WHAT IS NEEDED>
Output every entry below exactly, without its pictures.

DATA EXTRACT>
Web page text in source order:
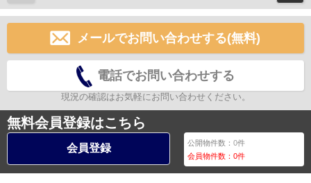
メールでお問い合わせする(無料)
電話でお問い合わせする
現況の確認はお気軽にお問い合わせください。
無料会員登録はこちら
会員登録 公開物件数：0件
会員物件数：0件
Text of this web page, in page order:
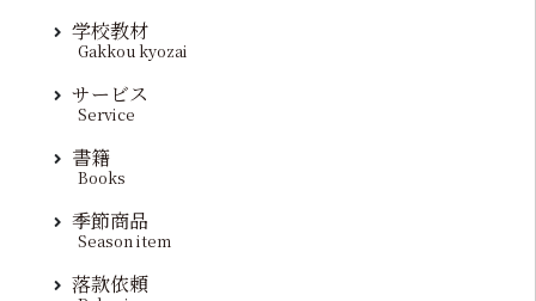
学校教材
Gakkou kyozai
サービス
Service
書籍
Books
季節商品
Season item
落款依頼
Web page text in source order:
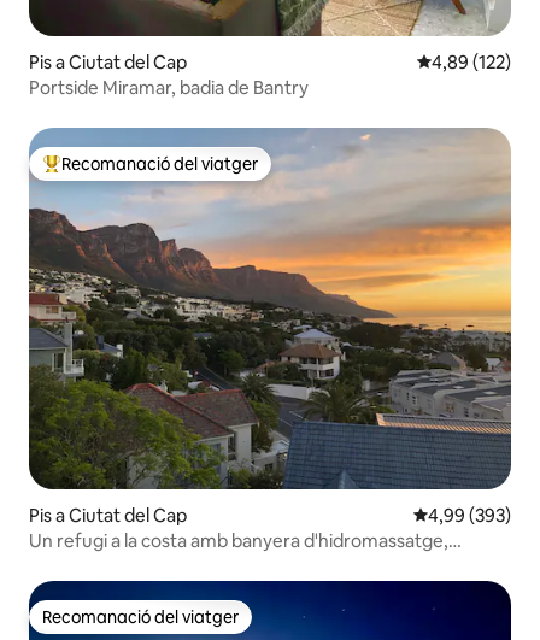
Pis a Ciutat del Cap 4,89 de
4,89 (122)
Portside Miramar, badia de Bantry
Principals recomanacions dels viatgers
Recomanació del viatger
Pis a Ciutat del Cap 4,99 de
4,99 (393)
Un refugi a la costa amb banyera d'hidromassatge,
Recomanació del viatger
Recomanació del viatger
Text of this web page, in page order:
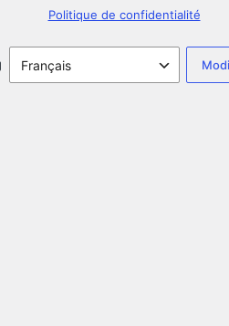
Politique de confidentialité
Langue
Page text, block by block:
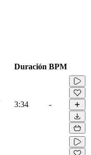
Duración BPM
3:34 -
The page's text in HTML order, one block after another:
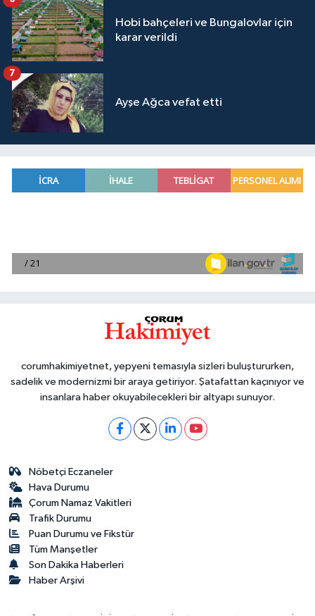
Hobi bahçeleri ve Bungalovlar için
karar verildi
Ayşe Ağca vefat etti
7
corumhakimiyetnet, yepyeni temasıyla sizleri buluştururken,
sadelik ve modernizmi bir araya getiriyor. Şatafattan kaçınıyor ve
insanlara haber okuyabilecekleri bir altyapı sunuyor.
Nöbetçi Eczaneler
Hava Durumu
Çorum Namaz Vakitleri
Trafik Durumu
Puan Durumu ve Fikstür
Tüm Manşetler
Son Dakika Haberleri
Haber Arşivi
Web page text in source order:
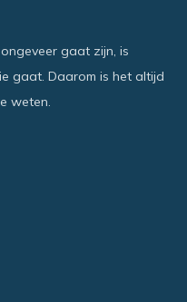
gaat zijn, is
gaat. Daarom is het altijd
weten.
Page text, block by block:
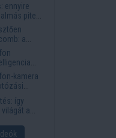
ennyire
pite
a
kamera
így
a
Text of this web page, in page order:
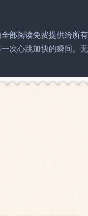
部阅读免费提供给所
次心跳加快的瞬间。
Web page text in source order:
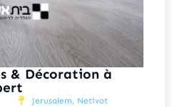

TASK ANSWER>
Web page text in source order:
メールでお問い合わせする(無料)
電話でお問い合わせする
現況の確認はお気軽にお問い合わせください。
無料会員登録はこちら
会員登録 公開物件数：0件
会員物件数：0件
Text of this web page, in page order:
学校教材
Gakkou kyozai
サービス
Service
書籍
Books
季節商品
Season item
落款依頼
Web page text in source order:
Pis a Ciutat del Cap 4,89 de
4,89 (122)
Portside Miramar, badia de Bantry
Principals recomanacions dels viatgers
Recomanació del viatger
Pis a Ciutat del Cap 4,99 de
4,99 (393)
Un refugi a la costa amb banyera d'hidromassatge,
Recomanació del viatger
Recomanació del viatger
Text of this web page, in page order:
Politique de confidentialité
Langue
Page text, block by block:
Duración BPM
3:34 -
The page's text in HTML order, one block after another:
Hobi bahçeleri ve Bungalovlar için
karar verildi
Ayşe Ağca vefat etti
7
corumhakimiyetnet, yepyeni temasıyla sizleri buluştururken,
sadelik ve modernizmi bir araya getiriyor. Şatafattan kaçınıyor ve
insanlara haber okuyabilecekleri bir altyapı sunuyor.
Nöbetçi Eczaneler
Hava Durumu
Çorum Namaz Vakitleri
Trafik Durumu
Puan Durumu ve Fikstür
Tüm Manşetler
Son Dakika Haberleri
Haber Arşivi
Web page text in source order:
gaat zijn, is
gaat. Daarom is het altijd
weten.
Page text, block by block:
ennyire
pite
a
kamera
így
a
Text of this web page, in page order:
部阅读免费提供给所
次心跳加快的瞬间。
Web page text in source order:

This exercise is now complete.